Results and Discussion
Mass spectrometry analysis of RNApII ECs formed on immobilized templates
We sought to characterize RNApII ECs using the immobilized template assay and quantitative mass spectrometry approach (ITA/MS) previously used for studying PICs (Cho et al., 1997; Sikorski et al., 2012). The DNA template, fixed to magnetic beads via a biotin-streptavidin linkage, has five binding sites for the transcription activator Gal4-VP16 upstream of the CYC1 core promoter (Fig. 1a). Because RNApII can elongate off the end of the linear template, a G-less cassette was used to stall ECs. PICs were assembled for 30 min in nuclear extract, and transcription then initiated by adding 3 NTPs (ATP, CTP, and UTP) and the chain terminator 3’-O-methyl-GTP (Fig. 1b). Transcription initiates within the G-less cassette just downstream of the promoter and extends until stalling where GTP should be incorporated (Hahn et al., 1985). After 15 minutes, the beads were washed extensively and candidate EC components eluted with the restriction enzyme SspI, which cuts just upstream of the transcription start site (TSS) to leave promoter-bound proteins on the beads (Fig. 1a, b).
Samples were prepared with and without NTPs. To distinguish transcription from other NTP-dependent enzymatic reactions that may affect protein-DNA interactions (e.g. kinases, helicases, and other ATPases), the same experiment was carried out in parallel in the presence of the elongation inhibitor α-amanitin. Quantitative mass spectrometry using 4-plex iTRAQ labeling identified over one thousand proteins (Fig. 1c, Supplemental Fig. 1a, and Supplemental Table 1). Signals for the vast majority of proteins were the same under all conditions, thereby defining non-specific background binding. Against this null-hypothesis distribution we established a 95% confidence interval to identify three groups of proteins with distinct binding profiles (Supplemental Fig. 1b). Binding for the first group (22 total) was strongly increased by NTPs, regardless of whether transcription was inhibited (Supplemental Fig. 1d). These include the Swr1 Complex (Swr1C), RNApIII subunits, Snf5 and Swp82 of the Swi/Snf complex, the SUMO protein Smt3, Rtt107, multiple DNA repair proteins, and SSA related heat shock proteins. Binding of fifty-five proteins was reduced in the presence of NTPs, both with and without α-amanitin (Supplemental Fig. 1c). These include basal initiation factors for RNApII, negative cofactor 2 complex (NC2), Mot1, nucleotide excision repair factors, replication factors, mRNA binding proteins, and several sequence-specific transcription factors. The eluted downstream DNA has no consensus TATA, but some AT-rich sequences there probably support low levels of PIC formation. ATP hydrolysis may destabilize these non-productive PICs via the TFIIH translocase or by the Mot1 ATPase and NC2.

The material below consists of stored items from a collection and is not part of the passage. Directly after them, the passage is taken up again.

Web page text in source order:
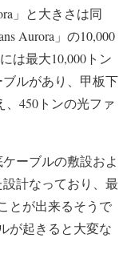
」と大きさは同
Aurora」の10,000
は最大10,000トン
ルがあり、甲板下
、450トンの光ファ
ーブルの敷設およ
計なっており、最
とが出来るそうで
が起きると大変な

The final group of 43 proteins showed increased binding with NTPs, which was reduced by α-amanitin, indicating their presence on downstream DNA was transcription-dependent (Fig. 1d and Supplemental Table 1). This cluster contains all the RNApII subunits detected in this experiment (three small subunits were seen in later experiments described below), as well as known elongation factors Spt5/DSIF, Spt6, Spn1, and Paf1C. Therefore, we conclude that bona fide ECs are enriched in this in vitro system. The Rad26/CSB translocase was also in this group, consistent with its function pushing stalled ECs forward (Xu et al., 2017a). Unexpectedly, the TBP-associated factor (TAF) subunits of TFIID were found on downstream DNA, dependent on transcription. In a separate report we show these TAFs are not associated with ECs. Instead, TAFs interact post-transcriptionally with sequences just downstream of the TSS to promote re-initiation (Joo et al., 2017).

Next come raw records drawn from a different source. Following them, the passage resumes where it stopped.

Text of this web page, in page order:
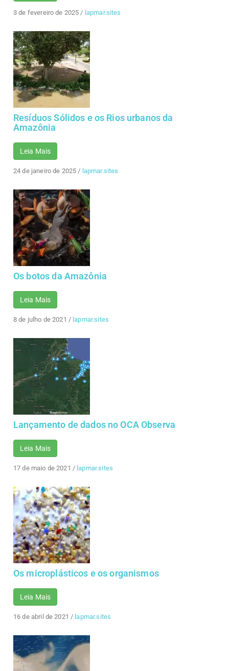
3 de fevereiro de 2025 / lapmar.sites
Resíduos Sólidos e os Rios urbanos da
Amazônia
Leia Mais
24 de janeiro de 2025 / lapmar.sites
Os botos da Amazônia
Leia Mais
8 de julho de 2021 / lapmar.sites
Lançamento de dados no OCA Observa
Leia Mais
17 de maio de 2021 / lapmar.sites
Os microplásticos e os organismos
Leia Mais
16 de abril de 2021 / lapmar.sites

Although naked DNA templates were used in this experiment, several chromatin-related factors showed transcription-dependent enrichment. Histone chaperone Spt6 and the histone H3 K36 methyltransferase Set2 interact with phosphorylated Rpb1 (Li et al., 2007; Sdano et al., 2017; Yoh et al., 2007). The Eaf3 chromodomain protein, which binds methylated H3 K36 as part of the NuA4 and Rpd3S complexes (Li et al., 2007), and the H3 K36 demethylase Rph1were also isolated in this group. However, these were not reproducibly enriched in other EC experiments (see below). Finally, binding of four subunits of Swi/Snf (Swi1, Snf2, Swi3, and Snf6) is reduced by α-amanitin, although not to the same extent as RNApII or other EC components. While normally thought of as being targeted to promoters by activator, there is some evidence for Swi/Snf association with elongation (Schwabish and Struhl, 2007). Histones were detected in all four samples. Although these are often present as abundant contaminants in mass spectrometry-based experiments, we cannot rule out some chromatinization of the DNA templates in the extract (but see below).

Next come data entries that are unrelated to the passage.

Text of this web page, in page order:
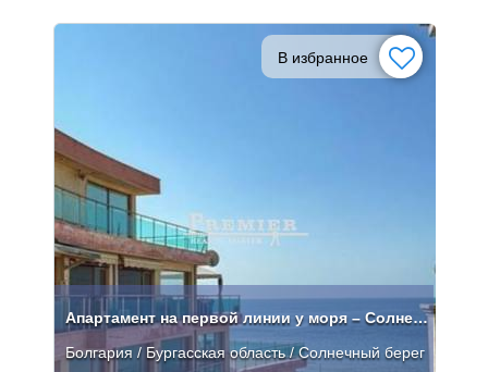
В избранное
Апартамент на первой линии у моря – Солнечный берег
Болгария / Бургасская область / Солнечный берег
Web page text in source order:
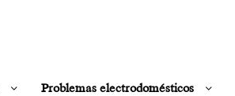
Problemas electrodomésticos
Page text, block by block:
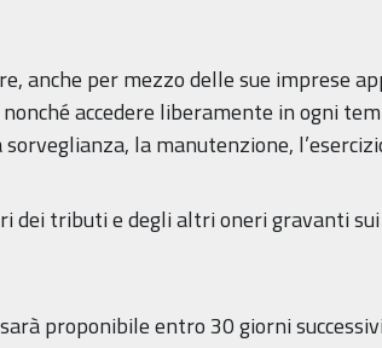
anche per mezzo delle sue imprese
accedere liberamente in ogni
la manutenzione,
dei tributi e degli altri oneri gravanti
proponibile entro 30 giorni
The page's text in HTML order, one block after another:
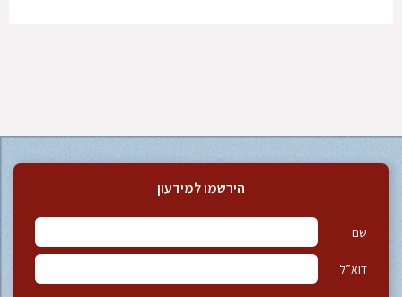
הירשמו למידעון
שם
דוא”ל
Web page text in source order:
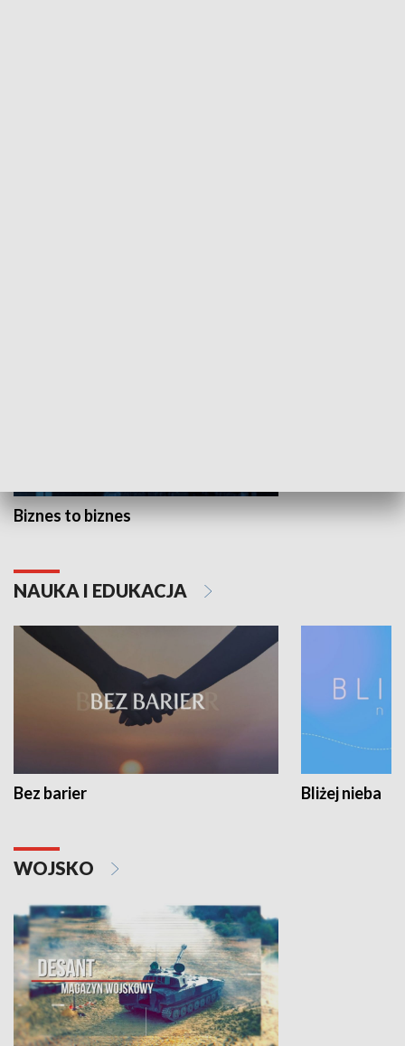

Several RNA-binding proteins were identified as transcription associated factors. One is the mRNA cap methyltransferase Abd1. Unlike the capping enzyme guanyltransferase Ceg1 and triphosphatase Cet1, Abd1 crosslinks beyond promoters throughout transcribed regions (Komarnitsky et al., 2000; Schroeder et al., 2000). The hnRNP K protein Hek2/Khd1 binds many mRNAs through a CXXC motif (Hasegawa et al., 2008) that is also present in the G-less cassette. Hek2 co-immunoprecipitates with RNApII (Harlen et al., 2016). Also seen was the RNA binding protein Ssd1. Ssd1 binds CTD in vitro and shows genetic interactions with many transcription-related factors (Phatnani et al., 2004). Although these RNA binding proteins might interact with EC proteins, we think it more likely they bind the nascent transcript. The unusual base composition of the G-less transcript may explain the absence of better-known mRNA binding factors such as Npl3 and Hrp1. Future experiments with genes containing introns and polyadenylation sequences will be informative.
Compiled results from three biological repeats, each with two technical repeats, show the immobilized template approach reliably and reproducibly isolates promoter-driven RNApII ECs in nuclear extracts (Supplemental Fig. 1e). Quantitative mass spectrometry provides sensitive and accurate identification of EC-associated factors, even within a complex mixture. Thus, the ITA/MS approach is highly complementary to work with purified factors or in vitro analyses such as ChIP.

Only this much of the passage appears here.